** DATA EXTRACT follows **

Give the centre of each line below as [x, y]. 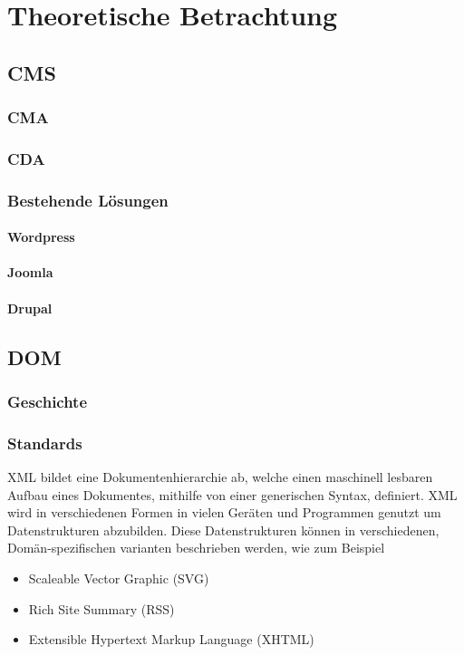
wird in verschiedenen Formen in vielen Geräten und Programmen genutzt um [224, 512]
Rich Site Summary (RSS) [101, 608]
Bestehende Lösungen [88, 200]
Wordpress [41, 237]
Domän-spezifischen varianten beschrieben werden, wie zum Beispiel [196, 548]
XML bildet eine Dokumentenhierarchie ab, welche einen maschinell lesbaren [220, 477]
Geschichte [48, 401]
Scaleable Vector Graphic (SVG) [119, 578]
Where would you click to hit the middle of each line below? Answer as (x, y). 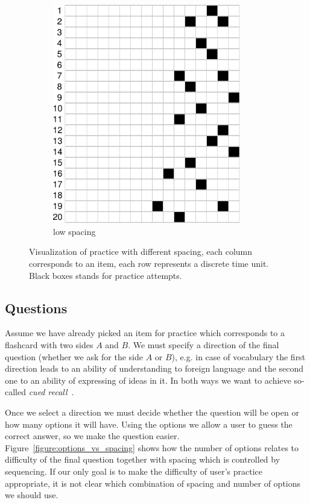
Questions (36, 308)
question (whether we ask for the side (74, 356)
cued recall (48, 392)
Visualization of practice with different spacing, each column (141, 252)
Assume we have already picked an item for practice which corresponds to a (145, 333)
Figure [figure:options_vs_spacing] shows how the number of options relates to (152, 447)
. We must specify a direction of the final (204, 345)
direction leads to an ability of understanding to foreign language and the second (154, 368)
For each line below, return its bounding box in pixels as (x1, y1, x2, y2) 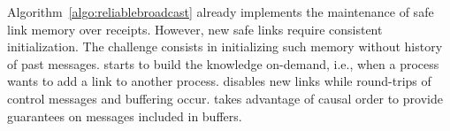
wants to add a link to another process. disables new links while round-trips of (7, 72, 431, 90)
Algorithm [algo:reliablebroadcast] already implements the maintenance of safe (7, 3, 434, 20)
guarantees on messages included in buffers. (7, 106, 242, 125)
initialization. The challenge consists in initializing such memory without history (7, 37, 443, 56)
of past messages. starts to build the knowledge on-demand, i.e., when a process (7, 54, 439, 73)
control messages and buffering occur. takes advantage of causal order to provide (7, 89, 443, 107)
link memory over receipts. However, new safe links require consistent (7, 19, 383, 38)
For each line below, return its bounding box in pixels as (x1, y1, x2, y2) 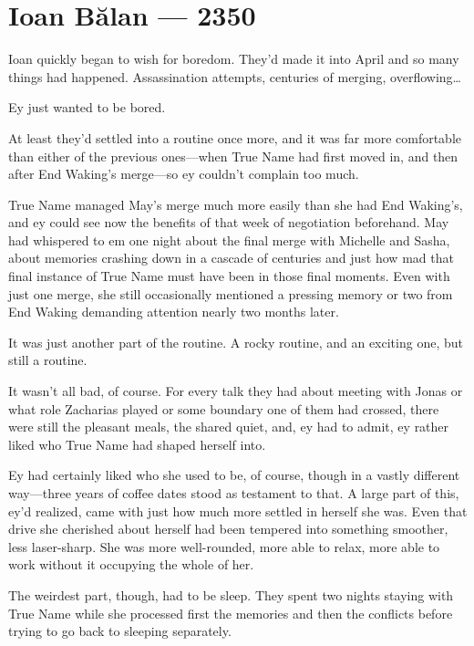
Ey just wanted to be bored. (8, 98, 166, 117)
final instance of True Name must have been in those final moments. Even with (8, 266, 450, 286)
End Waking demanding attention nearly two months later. (8, 302, 339, 321)
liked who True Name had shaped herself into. (8, 434, 266, 453)
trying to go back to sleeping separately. (8, 621, 232, 641)
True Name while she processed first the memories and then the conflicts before (8, 603, 453, 622)
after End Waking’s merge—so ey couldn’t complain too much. (8, 164, 359, 183)
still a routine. (8, 350, 88, 370)
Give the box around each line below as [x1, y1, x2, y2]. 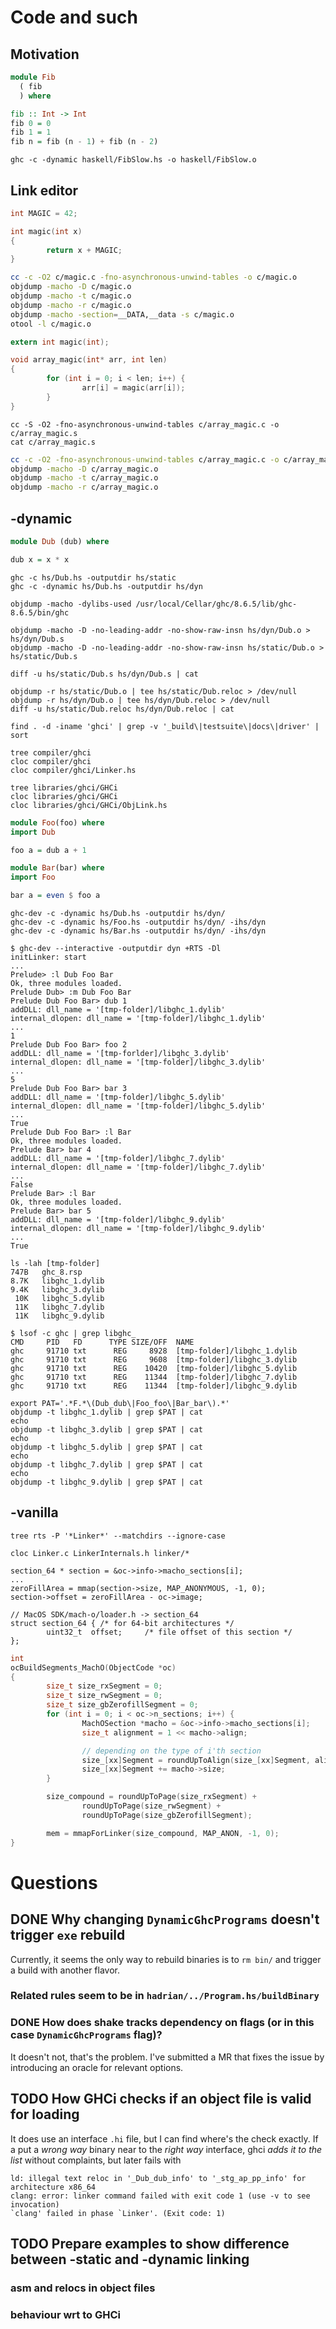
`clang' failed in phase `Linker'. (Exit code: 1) [10, 2208, 226, 2218]
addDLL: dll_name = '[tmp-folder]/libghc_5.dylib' [10, 1092, 226, 1102]
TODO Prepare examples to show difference [10, 2235, 290, 2252]
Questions [10, 1871, 98, 1894]
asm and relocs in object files [10, 2281, 156, 2295]
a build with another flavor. [10, 1964, 120, 1976]
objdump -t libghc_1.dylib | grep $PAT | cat [10, 1407, 203, 1417]
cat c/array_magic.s [10, 437, 97, 447]
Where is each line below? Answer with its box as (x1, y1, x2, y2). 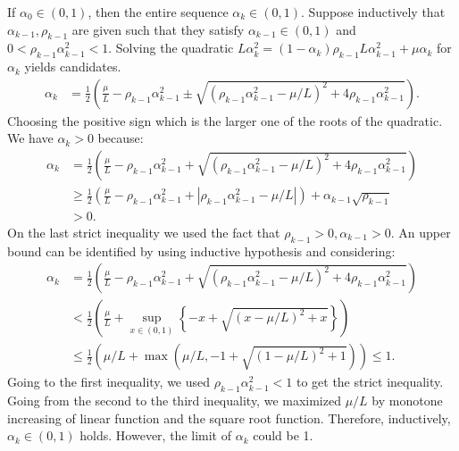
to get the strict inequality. (296, 372, 444, 391)
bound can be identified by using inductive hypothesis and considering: (7, 241, 396, 260)
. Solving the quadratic (108, 38, 234, 57)
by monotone (371, 391, 443, 410)
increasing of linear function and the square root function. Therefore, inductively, (7, 408, 451, 427)
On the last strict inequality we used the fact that (7, 222, 280, 241)
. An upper (390, 222, 451, 241)
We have (7, 129, 54, 147)
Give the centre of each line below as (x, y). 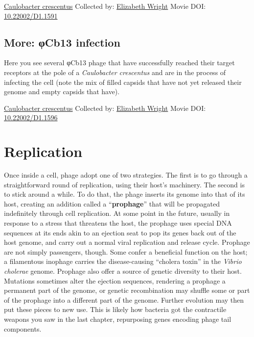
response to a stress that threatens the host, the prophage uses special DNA (118, 223)
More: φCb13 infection (62, 42)
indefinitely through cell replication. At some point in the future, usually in (117, 213)
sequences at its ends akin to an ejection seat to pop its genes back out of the (120, 232)
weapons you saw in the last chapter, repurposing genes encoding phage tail (118, 319)
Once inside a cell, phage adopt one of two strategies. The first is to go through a (126, 175)
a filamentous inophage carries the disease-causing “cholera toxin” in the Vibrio (123, 261)
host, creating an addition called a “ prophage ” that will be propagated (112, 203)
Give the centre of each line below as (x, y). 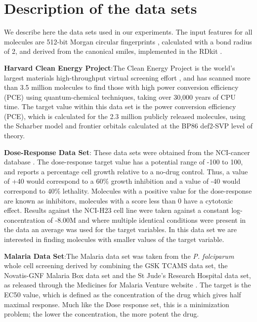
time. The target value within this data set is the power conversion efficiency (120, 106)
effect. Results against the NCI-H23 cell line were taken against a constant (117, 210)
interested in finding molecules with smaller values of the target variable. (114, 239)
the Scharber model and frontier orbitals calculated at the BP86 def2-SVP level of (128, 126)
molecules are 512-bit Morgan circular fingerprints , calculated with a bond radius (128, 41)
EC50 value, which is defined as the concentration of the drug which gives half (123, 294)
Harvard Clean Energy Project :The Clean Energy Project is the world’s (120, 67)
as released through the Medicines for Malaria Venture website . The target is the (128, 285)

** End of DATA EXTRACT **

- **ASSIGNMENT**: Repeat only the lines between the start of the data and the line with "Domän-spezifischen varianten beschrieben", including those two lines, and skip the pictures.

- **OUTPUT**:
Give the centre of each line below as [x, y]. 
wird in verschiedenen Formen in vielen Geräten und Programmen genutzt um [224, 512]
Rich Site Summary (RSS) [101, 608]
Bestehende Lösungen [88, 200]
Wordpress [41, 237]
Domän-spezifischen varianten beschrieben werden, wie zum Beispiel [196, 548]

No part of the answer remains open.